(Data excerpts Opens)
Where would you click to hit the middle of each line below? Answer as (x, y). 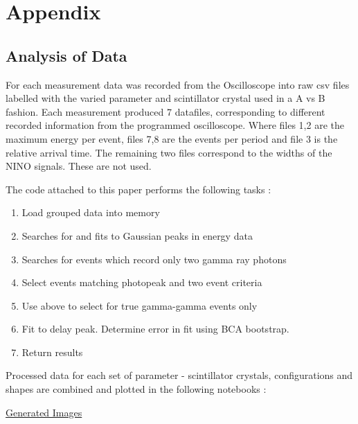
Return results (52, 352)
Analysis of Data (66, 55)
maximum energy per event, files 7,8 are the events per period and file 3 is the (172, 138)
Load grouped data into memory (91, 212)
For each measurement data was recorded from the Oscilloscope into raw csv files (178, 84)
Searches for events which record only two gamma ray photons (154, 259)
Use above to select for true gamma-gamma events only (140, 305)
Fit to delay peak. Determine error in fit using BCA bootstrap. (155, 329)
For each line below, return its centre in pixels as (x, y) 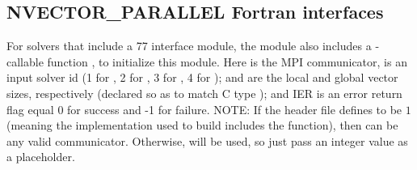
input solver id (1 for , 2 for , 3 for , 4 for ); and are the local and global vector (202, 77)
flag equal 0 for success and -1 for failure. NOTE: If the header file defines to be (204, 109)
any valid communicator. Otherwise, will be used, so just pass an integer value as (207, 140)
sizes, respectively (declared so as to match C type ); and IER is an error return (204, 93)
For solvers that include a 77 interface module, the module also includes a (189, 46)
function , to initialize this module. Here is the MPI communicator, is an (227, 61)
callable (25, 61)
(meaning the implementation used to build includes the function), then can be (202, 125)
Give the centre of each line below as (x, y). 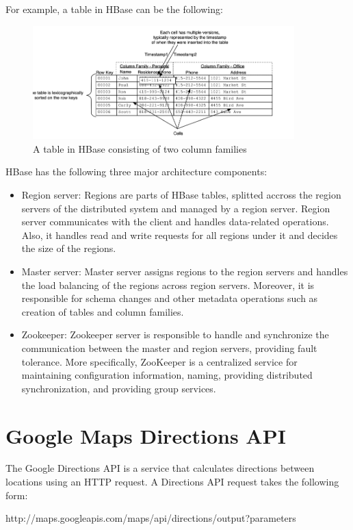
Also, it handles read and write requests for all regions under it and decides (180, 235)
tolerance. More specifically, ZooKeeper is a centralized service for (159, 361)
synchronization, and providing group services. (119, 388)
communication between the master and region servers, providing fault (169, 348)
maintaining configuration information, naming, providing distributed (167, 375)
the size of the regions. (69, 248)
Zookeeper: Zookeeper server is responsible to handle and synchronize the (175, 335)
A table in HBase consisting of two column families (140, 148)
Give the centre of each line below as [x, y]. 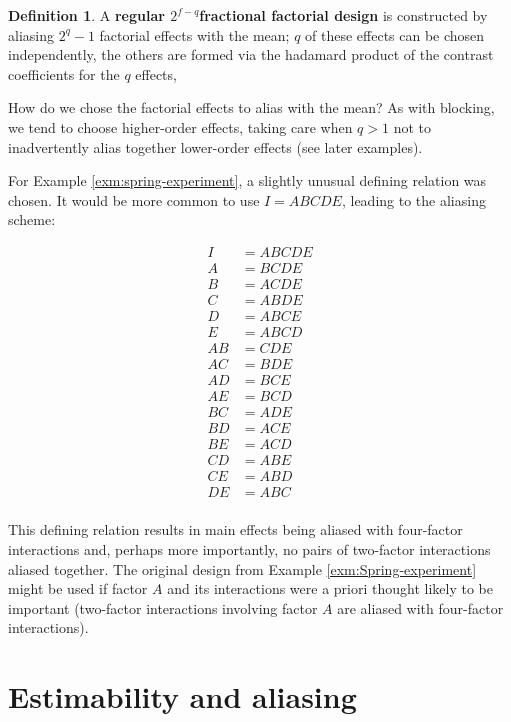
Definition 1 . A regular [86, 15]
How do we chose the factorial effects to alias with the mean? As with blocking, [251, 107]
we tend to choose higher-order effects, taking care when [180, 126]
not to [412, 126]
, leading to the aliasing [413, 199]
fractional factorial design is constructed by [343, 15]
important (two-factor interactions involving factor [163, 607]
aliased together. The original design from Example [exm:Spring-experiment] [242, 568]
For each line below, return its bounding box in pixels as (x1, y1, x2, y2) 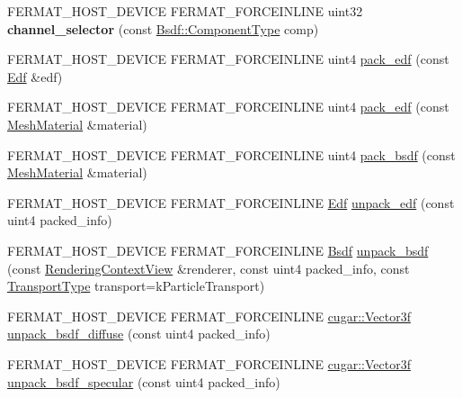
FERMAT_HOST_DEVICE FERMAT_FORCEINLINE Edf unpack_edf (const (7, 193, 455, 212)
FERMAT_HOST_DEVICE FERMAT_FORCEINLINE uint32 (7, 2, 363, 20)
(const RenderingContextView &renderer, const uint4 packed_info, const (7, 258, 410, 277)
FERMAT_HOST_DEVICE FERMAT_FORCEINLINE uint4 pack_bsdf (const (7, 145, 456, 164)
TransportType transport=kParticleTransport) (7, 276, 265, 295)
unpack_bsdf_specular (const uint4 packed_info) (7, 372, 280, 391)
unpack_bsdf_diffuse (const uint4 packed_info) (7, 324, 271, 343)
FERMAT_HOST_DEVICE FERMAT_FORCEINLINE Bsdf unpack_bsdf (7, 240, 429, 259)
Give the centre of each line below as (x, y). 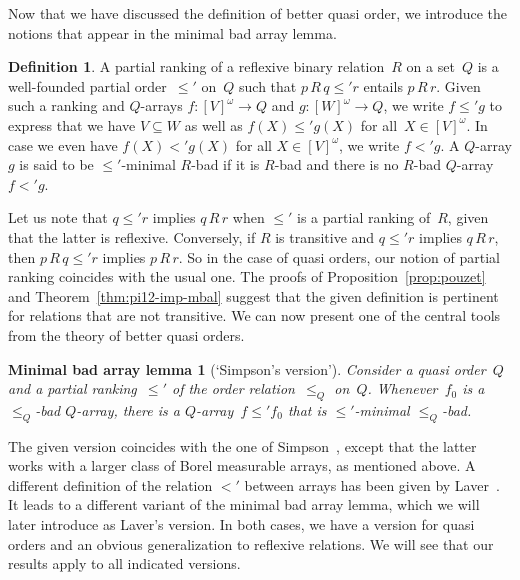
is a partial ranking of (364, 217)
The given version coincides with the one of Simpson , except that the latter (242, 445)
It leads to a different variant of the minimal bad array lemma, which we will (244, 504)
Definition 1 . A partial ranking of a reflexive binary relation (196, 66)
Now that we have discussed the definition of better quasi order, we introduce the (257, 13)
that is (307, 409)
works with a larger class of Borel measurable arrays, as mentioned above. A (242, 465)
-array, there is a (128, 409)
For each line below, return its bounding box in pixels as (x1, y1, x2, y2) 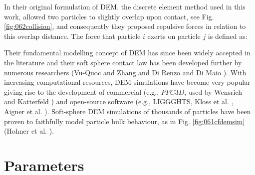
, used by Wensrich (184, 86, 243, 97)
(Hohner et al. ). (4, 126, 54, 136)
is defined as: (208, 30, 248, 41)
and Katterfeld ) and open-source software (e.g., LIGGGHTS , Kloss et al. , (4, 96, 234, 107)
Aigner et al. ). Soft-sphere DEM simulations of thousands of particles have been (4, 106, 251, 116)
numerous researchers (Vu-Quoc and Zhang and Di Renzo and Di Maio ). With (4, 67, 247, 77)
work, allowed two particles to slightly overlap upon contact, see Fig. (4, 11, 214, 21)
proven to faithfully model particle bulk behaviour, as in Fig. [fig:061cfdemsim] (4, 116, 245, 126)
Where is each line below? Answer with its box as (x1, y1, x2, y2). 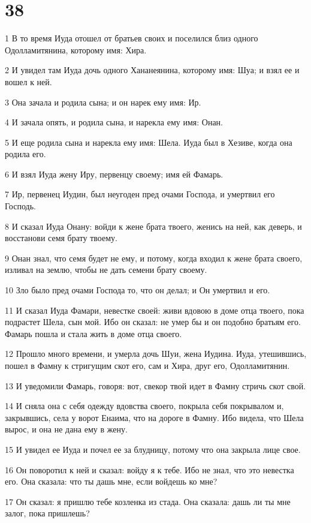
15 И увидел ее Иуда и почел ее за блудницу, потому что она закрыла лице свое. (5, 443, 301, 455)
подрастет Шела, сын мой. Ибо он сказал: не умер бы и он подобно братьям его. (5, 315, 301, 328)
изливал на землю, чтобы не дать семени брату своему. (5, 263, 207, 276)
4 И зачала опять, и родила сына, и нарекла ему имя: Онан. (5, 116, 223, 128)
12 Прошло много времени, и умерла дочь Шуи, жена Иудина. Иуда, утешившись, (5, 347, 307, 360)
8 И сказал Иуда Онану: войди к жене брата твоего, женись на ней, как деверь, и (5, 220, 302, 232)
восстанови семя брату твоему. (5, 232, 117, 244)
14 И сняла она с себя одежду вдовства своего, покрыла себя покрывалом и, (5, 399, 284, 412)
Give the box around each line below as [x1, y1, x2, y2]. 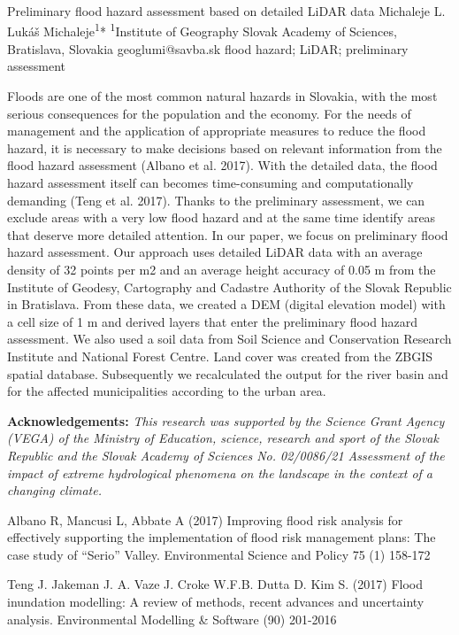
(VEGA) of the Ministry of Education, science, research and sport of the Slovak [7, 429, 439, 447]
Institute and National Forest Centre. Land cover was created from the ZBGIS [7, 346, 432, 365]
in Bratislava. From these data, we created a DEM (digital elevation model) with [7, 295, 446, 314]
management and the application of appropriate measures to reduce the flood [7, 121, 426, 140]
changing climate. [7, 481, 102, 499]
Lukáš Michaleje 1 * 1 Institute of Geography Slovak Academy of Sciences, [7, 19, 397, 41]
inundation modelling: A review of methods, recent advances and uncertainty [7, 592, 425, 611]
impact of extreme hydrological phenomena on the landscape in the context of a [7, 463, 433, 482]
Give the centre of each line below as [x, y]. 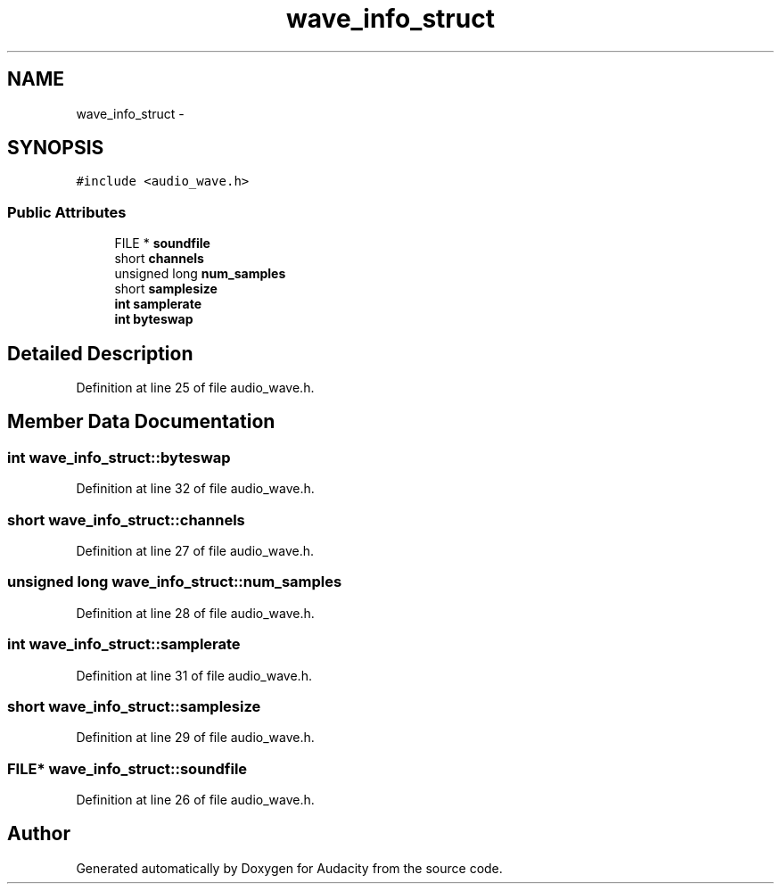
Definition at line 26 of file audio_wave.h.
(Data excerpts Closes)
Problem description
In the listing above, locate the line with "management and the" and the line with "inundation modelling: A", then extract exactly those lines and every line between them, and nothing more.

Problem solution
management and the application of appropriate measures to reduce the flood [7, 121, 426, 140]
changing climate. [7, 481, 102, 499]
Lukáš Michaleje 1 * 1 Institute of Geography Slovak Academy of Sciences, [7, 19, 397, 41]
inundation modelling: A review of methods, recent advances and uncertainty [7, 592, 425, 611]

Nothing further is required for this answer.